[Dataset excerpts]
= Beginning of Section =
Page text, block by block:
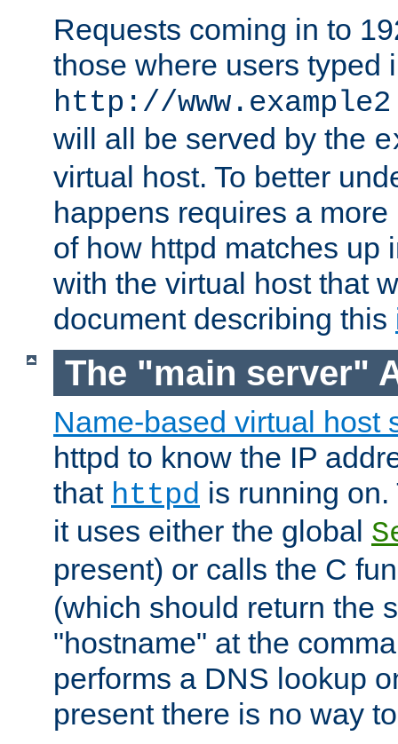
Requests coming in to
those where users typed
http://
will all be served by the
virtual host. To better
happens requires a
of how httpd matches up
with the virtual host that
document describing this
The "main server"
Name-based virtual host
httpd to know the IP
that httpd is running
it uses either the global
present) or calls the C
(which should return the
"hostname" at the
performs a DNS lookup
present there is no way
= End of Section =
Report every line in the data that holds "present", copying each one.

present) or calls the C
present there is no way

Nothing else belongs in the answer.